On December 2012, a 29-year-old woman presented to our observation for facial cutaneous rash that had appeared about 10 months earlier. She had only a past history of allergy to penicillin. Medical history was unremarkable until February 2012, when was made her a diagnosis of impaired glucose tolerance (IGT), insulin-resistance (evaluated by hyperinsulinemic euglycemic clamp) and subclinical hypothyroidism. For this reasons after we obtained the written informed consent, she started metformin (500 mg/12 h), used off-label, plus levothyroxine (50 μg/die). Two days after the beginning of this treatment she noticed intense pruritus and burning in the center of the face. In about 1 month her skin rash worsened in severity and the eruption involved the whole face (except for orbicularis oculi), in particular malar areas and forehead like a butterfly with papules and teleangectasies (see Figure 1). During this time she was not taking any pharmacological or herbal products except for metformin and levothyroxine. Firstly a dermatologist diagnosed a rosacea and prescribed both minocycline and metronidazole for 1 month, without any benefit.
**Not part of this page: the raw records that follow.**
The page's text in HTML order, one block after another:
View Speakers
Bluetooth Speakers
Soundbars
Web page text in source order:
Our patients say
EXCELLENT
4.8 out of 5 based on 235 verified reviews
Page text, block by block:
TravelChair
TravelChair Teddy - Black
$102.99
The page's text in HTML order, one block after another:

The persistence of symptoms induced a new clinical examination and another dermatologist hypothesized a probable subacute cutaneous lupus like-syndrome and treated with cetirizine, vitamin E, total-block sunscreens and lincomicine, without clinical effects. A new dermatologist diagnosed a probable toxic mixoedema thyroid-based disease, so deflazacort (30 mg/day for 1 month) was started with a transient moderate improvement of symptoms that reappeared when the therapy was finished.
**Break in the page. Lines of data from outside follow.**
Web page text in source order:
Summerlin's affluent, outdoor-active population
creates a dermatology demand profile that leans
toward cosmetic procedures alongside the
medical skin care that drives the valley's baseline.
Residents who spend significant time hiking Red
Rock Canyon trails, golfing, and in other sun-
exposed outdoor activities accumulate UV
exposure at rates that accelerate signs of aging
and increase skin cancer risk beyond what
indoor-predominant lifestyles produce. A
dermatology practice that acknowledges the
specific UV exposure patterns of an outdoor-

On December 02nd 2012, the patient forgot to take the metformin treatment and she noted a moderate improvement of pruritus, and due to this empiric experience she went to our observation. On admission clinical examination revealed the presence of erythema with papular eruption involving cheeks, glabella, perioral zone, until scalp and mandibular area. There was no involvement of neck, ears, shoulders, groin, thighs or knees. She was overweight (Body Mass Index = 28 kg/m2) and cardiopulmonary, abdominal, ophthalmologic systems were unremarkable. Laboratory findings (i.e. blood cells count, immunoglobulins, C3, C4, C-reactive protein, glucose, insulin, serum protein electrophoresis and urinalysis) were in normal range. Both an extensive autoimmune tests (i.e. antinuclear antineutrophil cytoplasmic, anti-Ro/SSA antibodies, anti double stranded-DNA antibodies cryoglobulins, rheumatoid factor) and infective serological screening (i.e. hepatitis B, C, helicobacter pylori) were negative too. A nailfold capillaroscopy showed a pattern of regular disposition of the capillary loops along with the nailbed.
In order to evaluate the association between metformin and facial rash, we re-administered metformin with an impairment of skin manifestation. According to the Naranjo probability scale [10], we documented a probable association (Naranjo Score 7/13) between facial rush and metformin administration. Metformin was stopped with a progressive remission of exanthema in about 1 month (Figures 2 and 3).
Type 2 diabetes mellitus is a serious and costly disease and the Diabetes Prevention Program Research Group demonstrated that treatment with metformin is able to reduce the incidence of diabetes in subjects with such risk factors including impaired glucose tolerance [11] and/or to reduce the insulin-resistance [12]. In agreement with these studies, after we advise the patient regarding the treatment and obtained the written informed consent, an off-label treatment with metformin was started. Metformin has been used clinically for many years with good safety profile, and rarely induces skin ADRs [6]. However, Salem and coworkers [7], described a leukocytosis vasculitis with purpuric necrotizing eruption in lower legs in a young woman during metformin’s treatment.